Do, I left after a DV incident in front of the kids, not the first incident ever, but the worst.
Nothing. Not one thing has gone in my favour, from buying and insuring a car (had been on his insurance) to actually finding a place to live.
Christmas fucked for the kids (they are young) we can’t even get up any Decs as we need to go to my mums end of the week.
I was a SAHM and we are living on savings.
DH has become the model husband, all the things I wanted in the last three odd years, he’s now doing, texts, trying to be super dad, trying to win me back etc and I’m starting a lot to feel like I’m the one being difficult about it all.

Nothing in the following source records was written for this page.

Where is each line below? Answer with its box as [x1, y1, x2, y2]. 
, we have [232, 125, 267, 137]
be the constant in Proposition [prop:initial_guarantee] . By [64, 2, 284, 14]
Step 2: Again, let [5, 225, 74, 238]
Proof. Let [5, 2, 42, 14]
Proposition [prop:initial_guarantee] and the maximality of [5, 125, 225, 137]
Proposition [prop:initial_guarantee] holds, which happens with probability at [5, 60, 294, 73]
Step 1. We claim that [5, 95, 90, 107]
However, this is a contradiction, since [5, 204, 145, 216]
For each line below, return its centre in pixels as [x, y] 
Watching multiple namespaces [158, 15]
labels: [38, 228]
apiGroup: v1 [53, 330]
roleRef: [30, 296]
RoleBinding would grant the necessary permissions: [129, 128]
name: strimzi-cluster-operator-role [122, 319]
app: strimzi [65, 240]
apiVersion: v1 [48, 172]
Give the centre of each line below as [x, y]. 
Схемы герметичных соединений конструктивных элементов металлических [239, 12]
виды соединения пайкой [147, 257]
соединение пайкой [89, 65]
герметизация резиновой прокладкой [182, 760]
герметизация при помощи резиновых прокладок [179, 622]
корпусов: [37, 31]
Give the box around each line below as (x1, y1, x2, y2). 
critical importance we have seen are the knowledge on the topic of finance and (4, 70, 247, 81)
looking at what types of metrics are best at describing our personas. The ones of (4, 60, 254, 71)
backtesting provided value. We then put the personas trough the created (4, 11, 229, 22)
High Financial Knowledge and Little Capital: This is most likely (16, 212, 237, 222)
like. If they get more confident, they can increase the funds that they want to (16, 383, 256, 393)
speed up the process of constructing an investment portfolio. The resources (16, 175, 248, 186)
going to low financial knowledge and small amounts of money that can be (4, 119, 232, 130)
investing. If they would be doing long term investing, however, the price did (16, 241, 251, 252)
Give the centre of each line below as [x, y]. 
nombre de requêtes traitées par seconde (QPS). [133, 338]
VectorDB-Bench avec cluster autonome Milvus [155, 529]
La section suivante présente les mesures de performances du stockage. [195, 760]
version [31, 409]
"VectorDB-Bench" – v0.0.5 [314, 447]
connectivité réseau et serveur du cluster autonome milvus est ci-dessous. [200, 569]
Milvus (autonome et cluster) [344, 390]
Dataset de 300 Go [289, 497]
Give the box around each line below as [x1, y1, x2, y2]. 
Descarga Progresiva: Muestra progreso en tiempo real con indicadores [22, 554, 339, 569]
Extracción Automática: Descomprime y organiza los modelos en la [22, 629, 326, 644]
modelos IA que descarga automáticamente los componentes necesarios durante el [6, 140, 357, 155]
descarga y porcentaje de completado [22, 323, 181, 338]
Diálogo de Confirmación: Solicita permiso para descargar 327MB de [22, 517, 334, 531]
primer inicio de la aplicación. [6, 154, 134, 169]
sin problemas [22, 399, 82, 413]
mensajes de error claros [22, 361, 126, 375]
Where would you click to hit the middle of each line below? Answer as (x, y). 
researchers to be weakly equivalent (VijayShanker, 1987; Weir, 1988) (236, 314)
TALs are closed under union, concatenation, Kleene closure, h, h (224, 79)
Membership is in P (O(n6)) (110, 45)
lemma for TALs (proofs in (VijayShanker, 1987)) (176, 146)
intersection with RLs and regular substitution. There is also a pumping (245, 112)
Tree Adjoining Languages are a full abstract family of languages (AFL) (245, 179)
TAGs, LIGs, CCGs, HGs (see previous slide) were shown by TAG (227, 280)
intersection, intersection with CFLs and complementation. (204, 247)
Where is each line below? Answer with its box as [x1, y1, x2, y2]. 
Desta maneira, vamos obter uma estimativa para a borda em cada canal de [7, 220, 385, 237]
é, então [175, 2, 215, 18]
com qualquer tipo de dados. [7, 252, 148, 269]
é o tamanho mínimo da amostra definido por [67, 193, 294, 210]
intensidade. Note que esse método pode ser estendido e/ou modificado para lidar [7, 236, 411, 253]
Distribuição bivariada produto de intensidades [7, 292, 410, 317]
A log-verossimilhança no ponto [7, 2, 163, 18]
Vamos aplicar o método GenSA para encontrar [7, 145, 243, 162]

Rents round here are @£1400 plus bills. HB is a max of £1000 what if I’m getting massively in over my head with money? I will need income support while I sort myself out (youngest is 3) but what if they start trying to force me into jobs that don’t fit round school and then start stopping the money?
I don’t know if I even want a divorce, but if I don’t I should go back home really, but I’ve so many things on my shoulders I can’t even think about that battle right now.
I’m up at 4am everyday just worrying about what to do for the best. Every option I look at just seems to be covered in shit.
We had a little break booked for a few days after Xmas. He’s pushing for us all to go “for the kids” I don’t think it’s a good idea at all, but the kids are so upset we can’t go and again, it’s only me sitting saying “no” to this.
I asked for space, but he’s chipping away and chipping away at me until I actually feel unreasonable!!